4. Beware of Over‑Confidence
- Helpfulness is a strength, but unchecked assistance can become a problem.
- The model may assume it needs extra data that isn’t required, potentially causing database locking or performance impacts.
- Catching these issues early lets you steer the model in the right direction.
- If such assumptions slip into production code, they can affect many customers.
5. Critical Review is Essential
- Don’t blindly trust the AI, even when it sounds confident, helpful, or appears to understand everything.
- Remember: Helpfulness ≠ Understanding.
- The devil is in the details—spend time to:
- Review its plans.
- Review its code.
- Ask questions and challenge its reasoning.

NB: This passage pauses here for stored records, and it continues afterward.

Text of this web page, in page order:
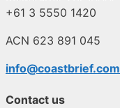
+61 3 5550 1420
ACN 623 891 045
info@coastbrief.com
Contact us
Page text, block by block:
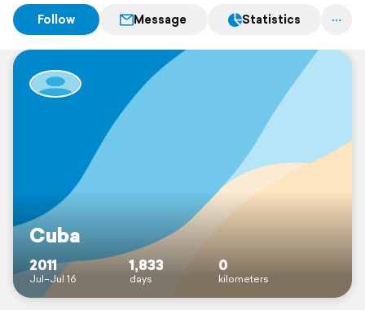
Follow Message Statistics
Cuba
2011
Jul–Jul 16
1,833
days
0
kilometers
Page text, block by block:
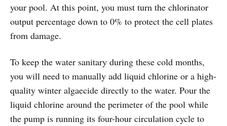
your pool. At this point, you must turn the chlorinator
output percentage down to 0% to protect the cell plates
from damage.
To keep the water sanitary during these cold months,
you will need to manually add liquid chlorine or a high-
quality winter algaecide directly to the water. Pour the
liquid chlorine around the perimeter of the pool while
the pump is running its four-hour circulation cycle to
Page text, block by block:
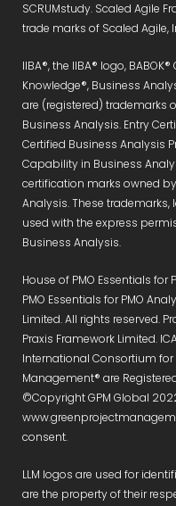
SCRUMstudy. Scaled Agile
trade marks of Scaled Agile,
IIBA®, the IIBA® logo,
Knowledge®, Business
are (registered) trademarks
Business Analysis. Entry
Certified Business Analysis
Capability in Business
certification marks owned
Analysis. These
used with the express
Business Analysis.
House of PMO Essentials
PMO Essentials for PMO
Limited. All rights reserved.
Praxis Framework Limited.
International Consortium for
Management® are
©Copyright GPM Global
consent.
LLM logos are used for
are the property of their
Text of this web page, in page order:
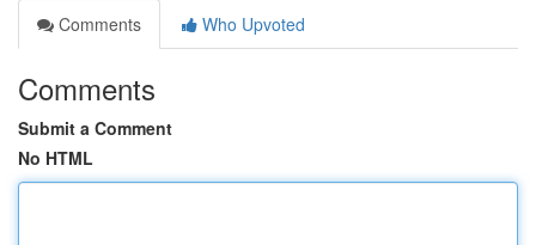
Comments
Who Upvoted
Comments
Submit a Comment
No HTML
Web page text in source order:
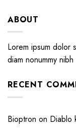
ABOUT
Lorem ipsum dolor
diam nonummy
RECENT
Bioptron on Diablo
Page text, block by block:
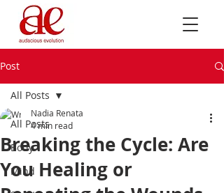
Post
All Posts
Body
Mind
All Posts
Breaking the Cycle: Are
You Healing or
Nadia Renata
4 min read
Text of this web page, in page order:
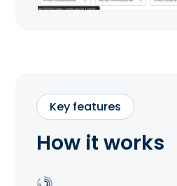
Key features
How it works
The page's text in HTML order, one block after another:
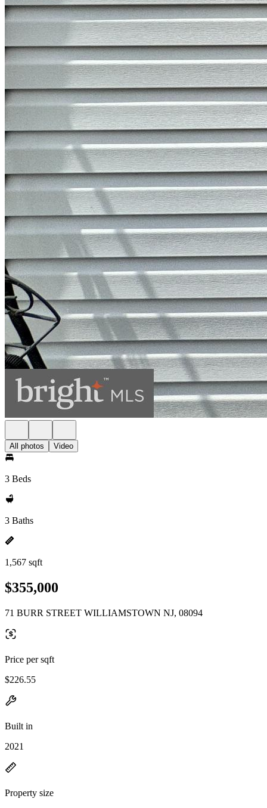
All photos Video
3 Beds
3 Baths
1,567 sqft
$355,000
71 BURR STREET WILLIAMSTOWN NJ, 08094
Price per sqft
$226.55
Built in
2021
Property size
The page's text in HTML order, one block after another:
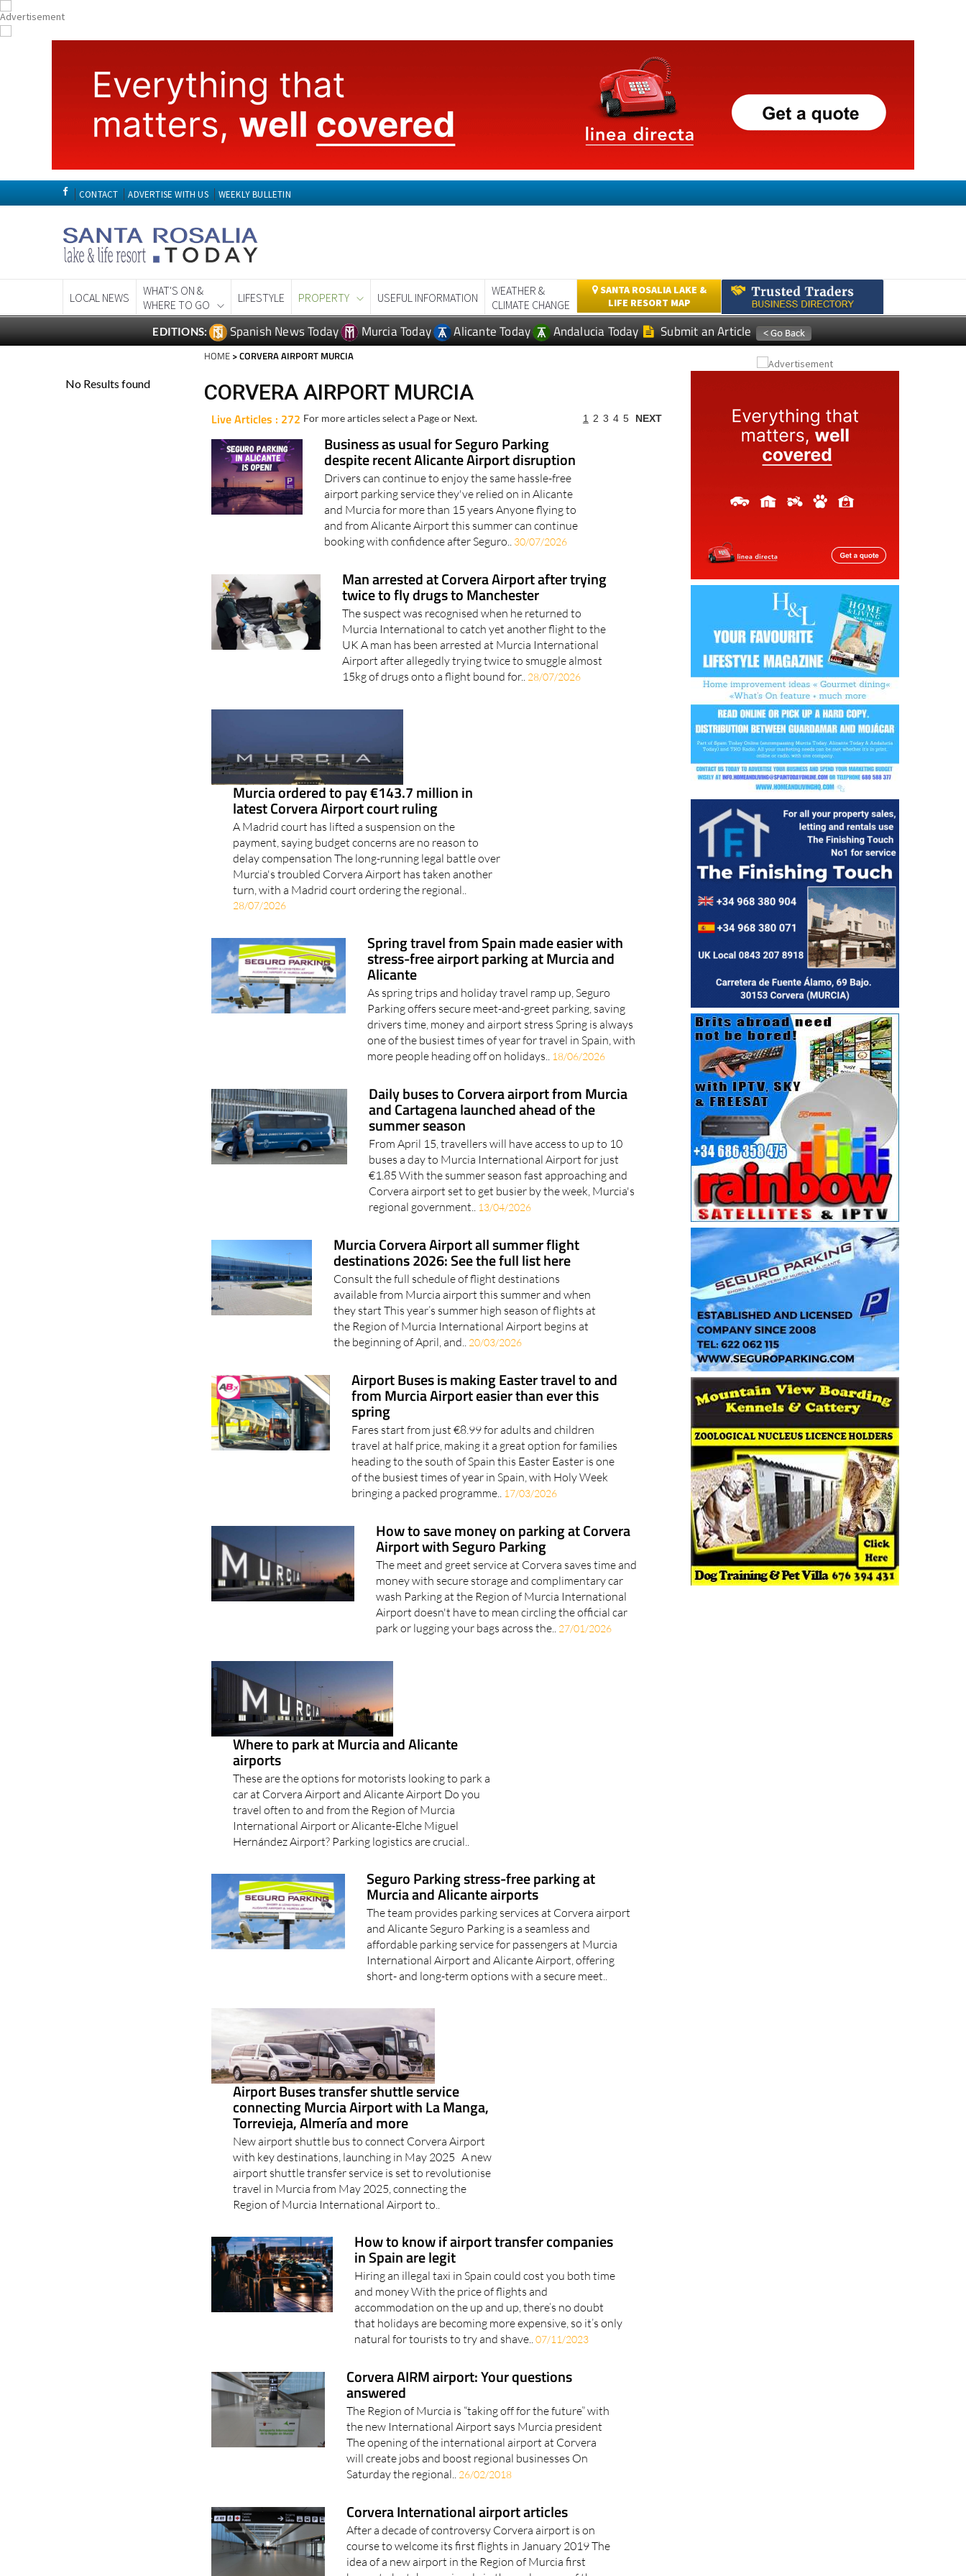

- The more critically you think about the problem and critique the solution, the higher the likelihood of delivering a quality product.
6. Suggested Workflow for the Next LLM Interaction
- Before any changes, ask the model to explain:
- What it thinks the problem is.
- What assumptions it is making.
- Compare that explanation to what you would accept from a teammate in a code review.
- If the explanation isn’t acceptable, do not accept the model’s output either.